Jonathan Jesty, Regulatory Partner, KPMG London, who was one of the main speakers at the financial services conference organised by KPMG Malta last year explains:
“In this formal draft, the balance between the implementation of MiFID by Directive and Regulation has veered back towards Directive, with substantially all the requirements relating to dealing with and advising clients, as well as how firms are organised, dealt with by Directive rather than Regulation.
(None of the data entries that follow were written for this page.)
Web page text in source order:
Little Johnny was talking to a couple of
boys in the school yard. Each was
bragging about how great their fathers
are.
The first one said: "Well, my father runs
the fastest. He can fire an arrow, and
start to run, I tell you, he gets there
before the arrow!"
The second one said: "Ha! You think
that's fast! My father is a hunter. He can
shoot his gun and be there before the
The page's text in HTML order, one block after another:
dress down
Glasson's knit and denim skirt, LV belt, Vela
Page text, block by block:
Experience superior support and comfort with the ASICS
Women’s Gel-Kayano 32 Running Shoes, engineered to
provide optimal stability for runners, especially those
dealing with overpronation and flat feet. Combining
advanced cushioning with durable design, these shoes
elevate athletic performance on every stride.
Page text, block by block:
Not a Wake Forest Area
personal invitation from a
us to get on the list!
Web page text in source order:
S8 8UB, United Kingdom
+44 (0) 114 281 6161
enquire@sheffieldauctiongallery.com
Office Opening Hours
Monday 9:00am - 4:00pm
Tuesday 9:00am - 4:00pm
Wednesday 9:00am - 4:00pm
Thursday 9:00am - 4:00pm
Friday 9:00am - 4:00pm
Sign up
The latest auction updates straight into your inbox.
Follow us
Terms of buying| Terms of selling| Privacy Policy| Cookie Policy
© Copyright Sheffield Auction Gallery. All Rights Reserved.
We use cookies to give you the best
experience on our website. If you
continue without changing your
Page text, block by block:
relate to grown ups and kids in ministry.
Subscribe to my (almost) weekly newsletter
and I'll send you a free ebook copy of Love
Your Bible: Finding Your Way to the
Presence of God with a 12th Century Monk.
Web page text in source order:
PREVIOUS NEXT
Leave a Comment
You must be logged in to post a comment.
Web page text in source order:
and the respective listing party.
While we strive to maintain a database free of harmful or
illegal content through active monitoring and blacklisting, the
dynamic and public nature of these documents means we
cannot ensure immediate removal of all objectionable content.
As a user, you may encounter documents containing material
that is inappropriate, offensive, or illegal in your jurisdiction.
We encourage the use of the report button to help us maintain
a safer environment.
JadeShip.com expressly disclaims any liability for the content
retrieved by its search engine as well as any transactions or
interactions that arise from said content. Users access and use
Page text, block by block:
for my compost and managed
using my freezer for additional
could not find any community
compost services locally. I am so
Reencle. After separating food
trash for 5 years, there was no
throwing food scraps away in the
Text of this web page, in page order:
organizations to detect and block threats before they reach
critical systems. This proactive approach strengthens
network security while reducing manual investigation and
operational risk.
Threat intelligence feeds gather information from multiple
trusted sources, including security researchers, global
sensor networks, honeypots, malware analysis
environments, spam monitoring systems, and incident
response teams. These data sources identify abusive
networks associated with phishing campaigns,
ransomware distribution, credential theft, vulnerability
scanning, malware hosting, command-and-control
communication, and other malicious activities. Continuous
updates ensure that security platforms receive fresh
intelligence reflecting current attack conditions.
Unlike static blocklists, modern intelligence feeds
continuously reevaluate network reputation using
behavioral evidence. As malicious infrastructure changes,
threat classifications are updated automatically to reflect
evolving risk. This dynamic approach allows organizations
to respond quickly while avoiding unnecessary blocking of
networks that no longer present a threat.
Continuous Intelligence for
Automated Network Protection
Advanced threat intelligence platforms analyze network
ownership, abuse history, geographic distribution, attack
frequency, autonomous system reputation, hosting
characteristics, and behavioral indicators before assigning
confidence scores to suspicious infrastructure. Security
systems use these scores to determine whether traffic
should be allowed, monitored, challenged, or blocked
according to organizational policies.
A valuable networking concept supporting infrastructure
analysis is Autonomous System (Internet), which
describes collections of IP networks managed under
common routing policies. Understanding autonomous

This follows robust lobbying by certain countries and some debate about what was legally possible for the Commission to put into Regulation format.
“In turn, this increases the weight of expectation on ‘level 3’ (international co-operation and consistent implementation) and there remains much scepticism that there will be common implementation across the European Economic Area – in substance, timing and enforcement.”
The placing of much of the requirements in a Directive rather than Regulations at first sight gives the regulators such as the MFSA more flexibility about how they implement MiFID.
Jonathan Jesty comments: “The Directive has a provision prohibiting ‘gold-plating’ that is incremental regulatory requirements imposed by individual member states, unless very specific criteria are met. This will apply when either the requirements are of particular importance to the market structure in that particular country; or it is necessary to address new issues which emerge after the Directive is applied. A major issue will be the extent to which the regulators will interpret the significant body of their existing rules which go beyond the Level 2 requirements”.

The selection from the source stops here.